Work instructions: Lines with the string "luxury" are to be identified in the listing and copied.
Data for the task Start Marker
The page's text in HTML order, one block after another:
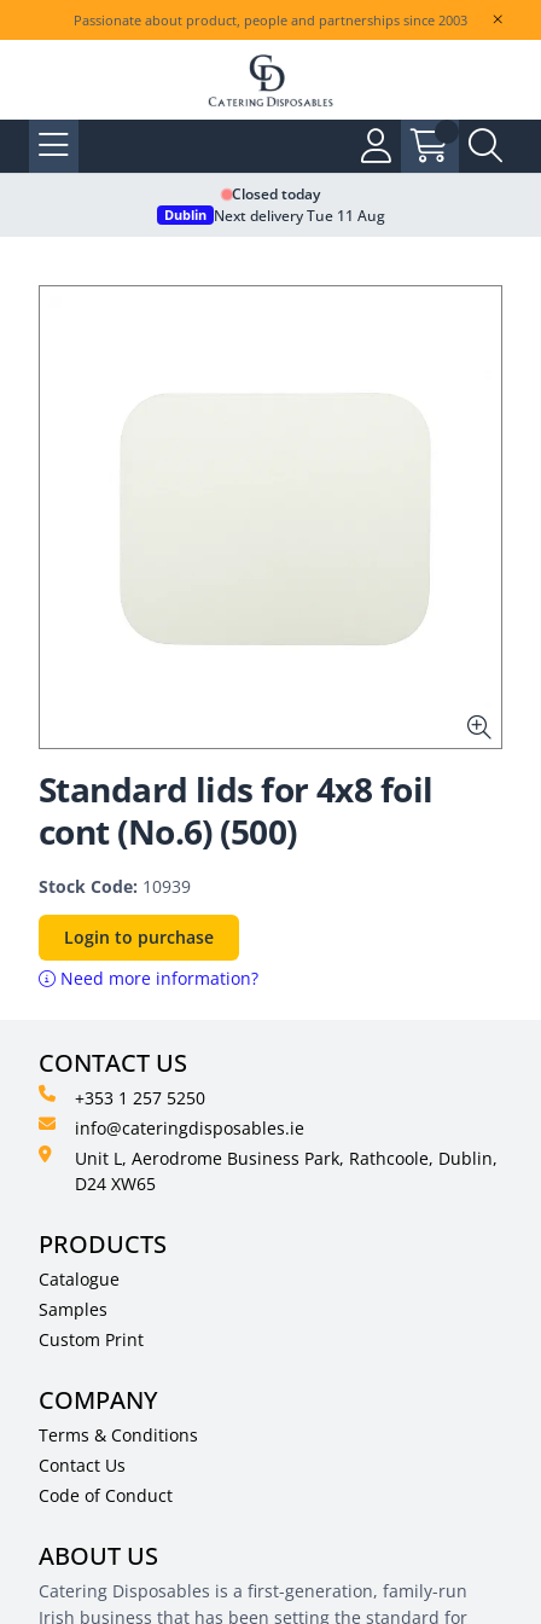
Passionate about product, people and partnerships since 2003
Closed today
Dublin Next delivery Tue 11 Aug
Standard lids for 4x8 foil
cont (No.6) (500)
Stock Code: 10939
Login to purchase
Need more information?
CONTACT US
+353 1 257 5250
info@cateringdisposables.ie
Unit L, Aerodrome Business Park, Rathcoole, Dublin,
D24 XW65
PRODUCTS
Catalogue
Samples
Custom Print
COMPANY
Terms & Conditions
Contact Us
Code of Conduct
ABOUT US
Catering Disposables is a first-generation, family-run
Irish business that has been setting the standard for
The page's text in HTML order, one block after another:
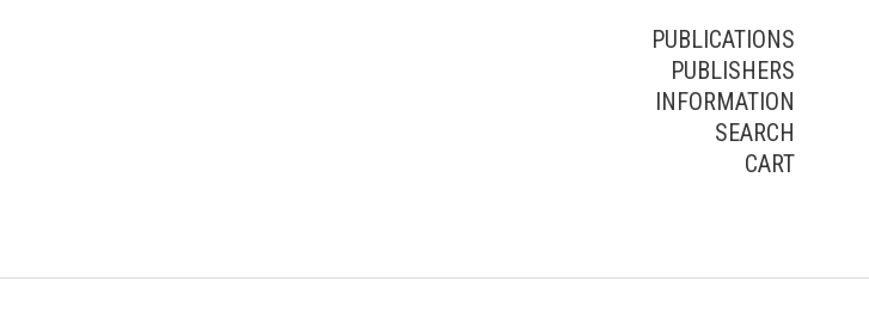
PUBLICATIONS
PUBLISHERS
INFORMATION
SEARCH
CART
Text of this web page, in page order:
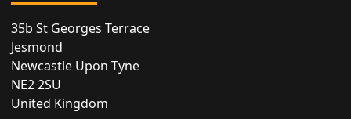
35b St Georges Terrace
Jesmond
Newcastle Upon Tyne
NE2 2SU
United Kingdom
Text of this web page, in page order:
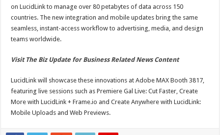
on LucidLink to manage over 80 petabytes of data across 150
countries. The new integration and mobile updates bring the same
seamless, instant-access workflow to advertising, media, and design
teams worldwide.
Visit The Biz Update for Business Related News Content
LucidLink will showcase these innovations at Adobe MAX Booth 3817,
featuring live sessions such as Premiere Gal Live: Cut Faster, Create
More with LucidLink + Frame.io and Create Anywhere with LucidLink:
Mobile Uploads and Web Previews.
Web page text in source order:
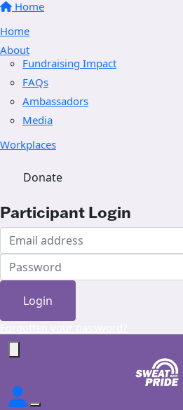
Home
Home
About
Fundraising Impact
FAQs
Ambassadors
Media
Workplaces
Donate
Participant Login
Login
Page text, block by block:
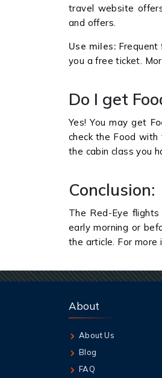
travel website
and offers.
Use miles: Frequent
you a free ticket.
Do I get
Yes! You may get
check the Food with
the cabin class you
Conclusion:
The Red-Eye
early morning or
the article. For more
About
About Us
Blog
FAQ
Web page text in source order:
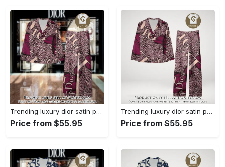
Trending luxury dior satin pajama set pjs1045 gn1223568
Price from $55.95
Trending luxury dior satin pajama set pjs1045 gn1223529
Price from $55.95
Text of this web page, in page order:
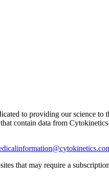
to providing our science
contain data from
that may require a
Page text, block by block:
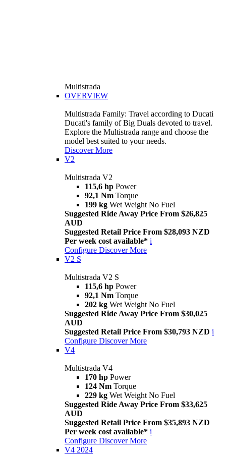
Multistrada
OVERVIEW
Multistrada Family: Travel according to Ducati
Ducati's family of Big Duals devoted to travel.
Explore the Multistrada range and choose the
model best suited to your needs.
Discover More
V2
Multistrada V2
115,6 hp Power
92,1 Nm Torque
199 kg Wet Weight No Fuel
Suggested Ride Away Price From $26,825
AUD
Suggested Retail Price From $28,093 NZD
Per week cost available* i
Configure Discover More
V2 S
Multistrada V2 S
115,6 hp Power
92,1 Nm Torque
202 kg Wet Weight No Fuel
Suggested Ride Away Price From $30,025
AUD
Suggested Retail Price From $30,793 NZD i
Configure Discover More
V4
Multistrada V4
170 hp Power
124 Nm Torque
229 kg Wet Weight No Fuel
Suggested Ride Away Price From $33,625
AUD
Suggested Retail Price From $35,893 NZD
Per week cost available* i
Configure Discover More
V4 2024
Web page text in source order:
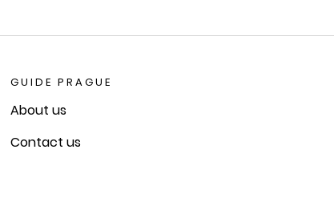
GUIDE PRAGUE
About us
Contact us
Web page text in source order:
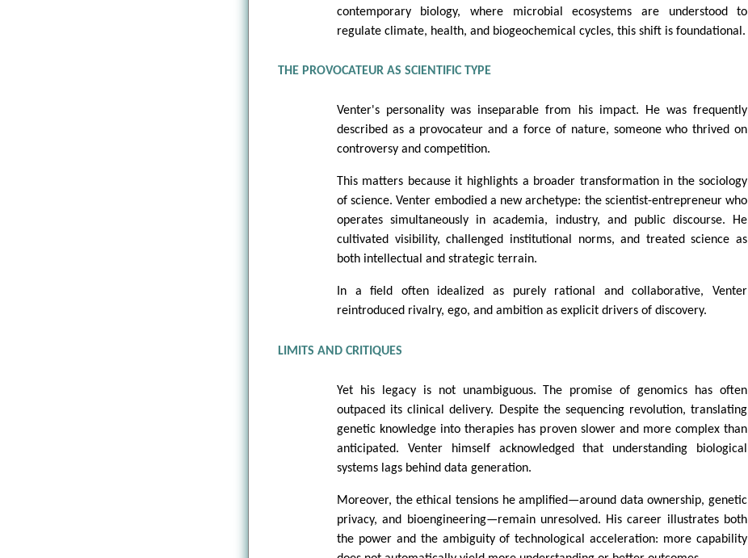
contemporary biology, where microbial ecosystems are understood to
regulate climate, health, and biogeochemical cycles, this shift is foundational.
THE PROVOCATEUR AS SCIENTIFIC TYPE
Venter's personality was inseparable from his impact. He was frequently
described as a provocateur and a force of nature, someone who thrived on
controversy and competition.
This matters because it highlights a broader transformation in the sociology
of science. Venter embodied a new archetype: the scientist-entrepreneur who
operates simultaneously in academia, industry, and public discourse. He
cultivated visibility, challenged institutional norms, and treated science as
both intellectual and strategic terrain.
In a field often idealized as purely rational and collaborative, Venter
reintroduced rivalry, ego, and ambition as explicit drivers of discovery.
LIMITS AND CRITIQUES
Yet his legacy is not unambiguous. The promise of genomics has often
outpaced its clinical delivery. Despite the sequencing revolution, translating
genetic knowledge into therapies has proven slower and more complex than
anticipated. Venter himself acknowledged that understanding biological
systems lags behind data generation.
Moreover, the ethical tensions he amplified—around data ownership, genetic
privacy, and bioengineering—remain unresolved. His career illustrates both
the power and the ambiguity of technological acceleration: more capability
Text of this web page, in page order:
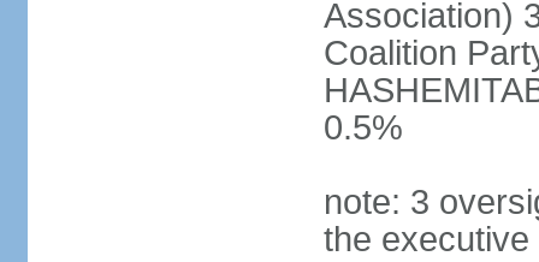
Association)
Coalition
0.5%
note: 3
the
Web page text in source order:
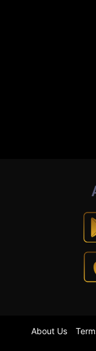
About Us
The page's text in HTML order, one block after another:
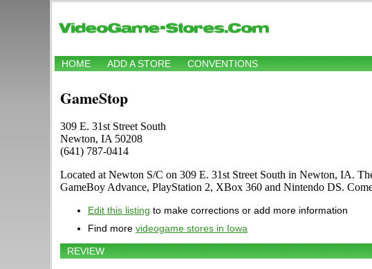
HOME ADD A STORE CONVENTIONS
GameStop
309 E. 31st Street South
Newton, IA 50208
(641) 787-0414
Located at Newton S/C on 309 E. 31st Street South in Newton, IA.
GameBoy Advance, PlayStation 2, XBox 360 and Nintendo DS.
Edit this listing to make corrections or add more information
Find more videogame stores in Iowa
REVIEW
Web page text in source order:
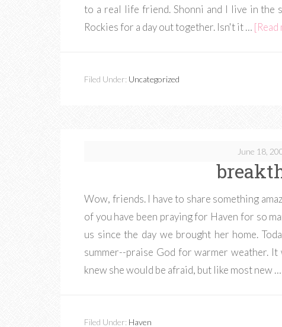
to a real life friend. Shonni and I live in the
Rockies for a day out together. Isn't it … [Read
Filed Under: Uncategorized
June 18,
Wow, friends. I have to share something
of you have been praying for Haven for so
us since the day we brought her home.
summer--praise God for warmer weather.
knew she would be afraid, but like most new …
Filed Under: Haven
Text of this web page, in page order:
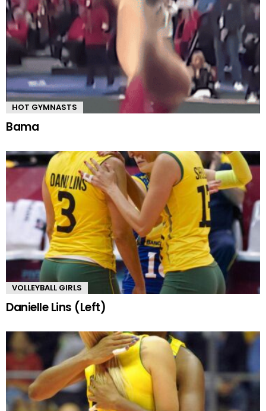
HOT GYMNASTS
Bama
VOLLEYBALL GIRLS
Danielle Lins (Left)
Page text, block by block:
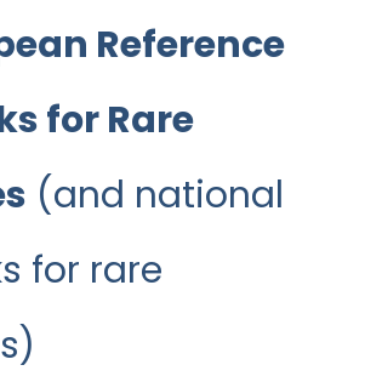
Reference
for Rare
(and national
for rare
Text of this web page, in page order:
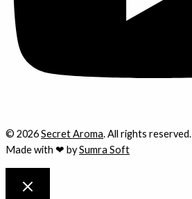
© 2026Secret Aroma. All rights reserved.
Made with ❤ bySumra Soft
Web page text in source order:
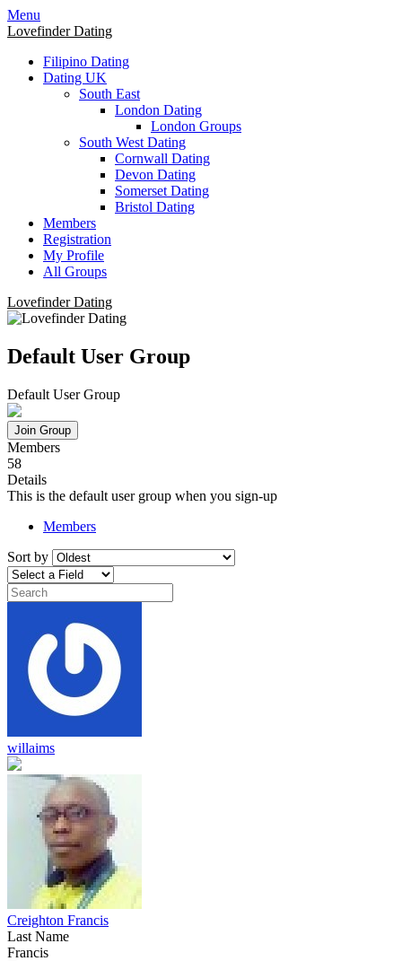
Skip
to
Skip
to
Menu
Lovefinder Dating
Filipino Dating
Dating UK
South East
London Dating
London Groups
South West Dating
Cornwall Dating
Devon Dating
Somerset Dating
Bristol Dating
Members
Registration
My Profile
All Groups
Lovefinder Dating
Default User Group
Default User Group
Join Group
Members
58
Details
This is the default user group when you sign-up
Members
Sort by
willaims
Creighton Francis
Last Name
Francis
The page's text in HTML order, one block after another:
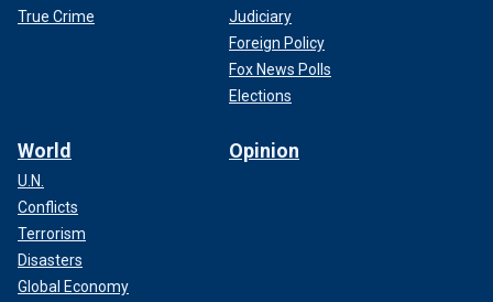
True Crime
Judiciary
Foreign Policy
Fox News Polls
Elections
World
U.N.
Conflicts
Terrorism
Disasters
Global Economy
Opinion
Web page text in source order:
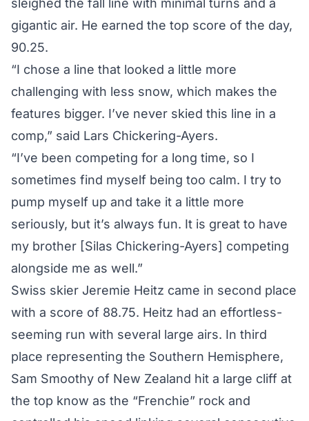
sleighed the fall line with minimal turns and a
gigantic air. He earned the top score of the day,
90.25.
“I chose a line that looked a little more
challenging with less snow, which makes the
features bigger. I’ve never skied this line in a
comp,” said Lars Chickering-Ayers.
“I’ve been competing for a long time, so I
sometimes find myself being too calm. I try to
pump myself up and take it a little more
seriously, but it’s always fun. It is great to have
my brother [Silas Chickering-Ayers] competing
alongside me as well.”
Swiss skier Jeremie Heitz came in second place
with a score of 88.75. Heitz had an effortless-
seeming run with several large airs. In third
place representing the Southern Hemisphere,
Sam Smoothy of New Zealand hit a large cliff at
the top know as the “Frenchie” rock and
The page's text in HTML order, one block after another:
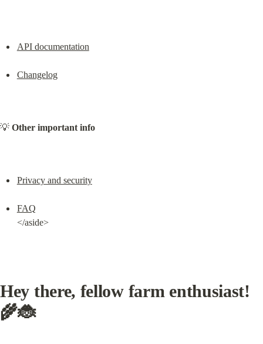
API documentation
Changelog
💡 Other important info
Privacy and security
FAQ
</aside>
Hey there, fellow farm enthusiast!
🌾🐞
Data for the task End Marker
Solution for this task:
Trending luxury dior satin pajama set pjs1045 gn1223568
Trending luxury dior satin pajama set pjs1045 gn1223529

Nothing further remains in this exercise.